## EXERCISE AIM
What lines in the records below mention "VEĽKOSTÍ"? List them all.

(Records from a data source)
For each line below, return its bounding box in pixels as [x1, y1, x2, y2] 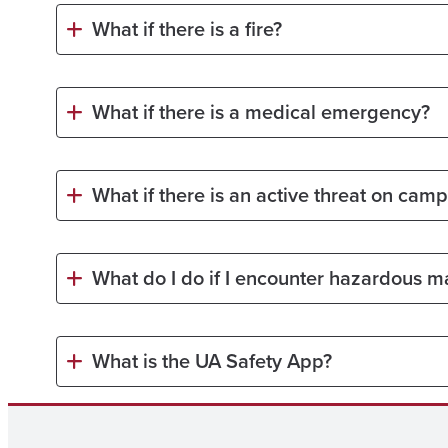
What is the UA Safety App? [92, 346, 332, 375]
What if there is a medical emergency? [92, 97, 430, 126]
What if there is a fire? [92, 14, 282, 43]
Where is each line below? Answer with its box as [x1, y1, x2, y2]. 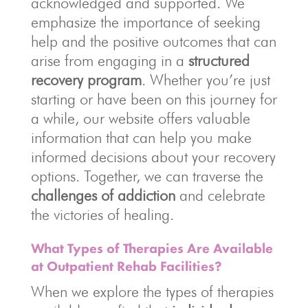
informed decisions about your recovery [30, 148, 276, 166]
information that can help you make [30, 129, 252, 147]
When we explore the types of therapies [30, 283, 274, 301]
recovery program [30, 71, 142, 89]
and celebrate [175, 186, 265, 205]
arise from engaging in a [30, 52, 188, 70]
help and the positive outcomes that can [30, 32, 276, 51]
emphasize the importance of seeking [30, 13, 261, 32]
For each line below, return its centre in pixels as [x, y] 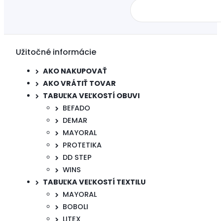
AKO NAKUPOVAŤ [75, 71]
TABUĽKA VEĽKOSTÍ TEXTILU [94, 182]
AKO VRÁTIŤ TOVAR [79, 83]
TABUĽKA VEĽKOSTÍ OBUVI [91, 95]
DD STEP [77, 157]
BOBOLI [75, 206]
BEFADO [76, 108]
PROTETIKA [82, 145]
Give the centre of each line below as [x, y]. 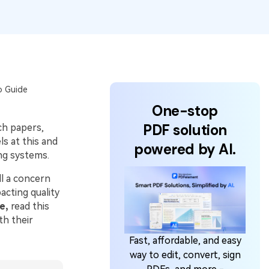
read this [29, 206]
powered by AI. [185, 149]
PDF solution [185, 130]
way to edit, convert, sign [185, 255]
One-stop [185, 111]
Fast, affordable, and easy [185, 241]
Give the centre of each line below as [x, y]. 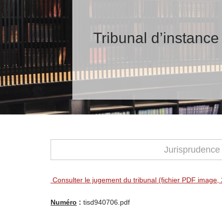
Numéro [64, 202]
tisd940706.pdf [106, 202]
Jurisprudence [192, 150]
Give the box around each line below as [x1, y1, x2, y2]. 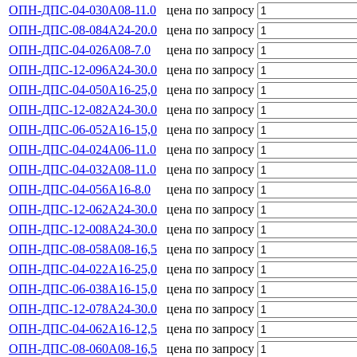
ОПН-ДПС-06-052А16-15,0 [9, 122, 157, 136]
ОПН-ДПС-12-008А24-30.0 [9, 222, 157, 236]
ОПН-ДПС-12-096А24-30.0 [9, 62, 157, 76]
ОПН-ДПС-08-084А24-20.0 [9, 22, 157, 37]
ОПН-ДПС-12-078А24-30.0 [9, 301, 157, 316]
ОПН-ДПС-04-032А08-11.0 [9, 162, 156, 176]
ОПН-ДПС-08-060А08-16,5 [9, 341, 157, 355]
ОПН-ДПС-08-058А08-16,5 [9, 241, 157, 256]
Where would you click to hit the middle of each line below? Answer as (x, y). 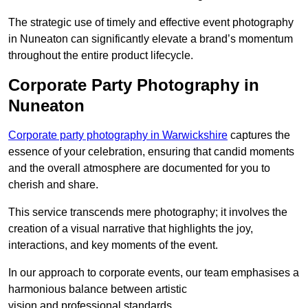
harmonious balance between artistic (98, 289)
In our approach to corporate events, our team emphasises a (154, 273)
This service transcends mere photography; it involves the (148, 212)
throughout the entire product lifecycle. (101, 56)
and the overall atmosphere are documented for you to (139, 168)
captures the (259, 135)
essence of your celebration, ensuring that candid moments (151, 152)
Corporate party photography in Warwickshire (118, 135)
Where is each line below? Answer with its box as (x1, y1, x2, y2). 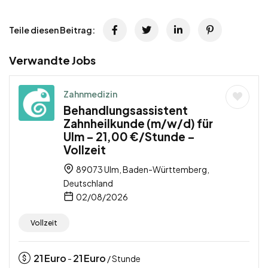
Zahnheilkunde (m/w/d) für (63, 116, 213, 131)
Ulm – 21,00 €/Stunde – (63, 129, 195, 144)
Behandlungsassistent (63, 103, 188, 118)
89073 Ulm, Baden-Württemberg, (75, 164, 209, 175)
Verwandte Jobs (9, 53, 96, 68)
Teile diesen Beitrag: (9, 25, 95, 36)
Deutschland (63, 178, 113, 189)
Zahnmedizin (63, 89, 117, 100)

## WRITTEN RESPONSE
TABUĽKA VEĽKOSTÍ TEXTILU [94, 182]
TABUĽKA VEĽKOSTÍ OBUVI [91, 95]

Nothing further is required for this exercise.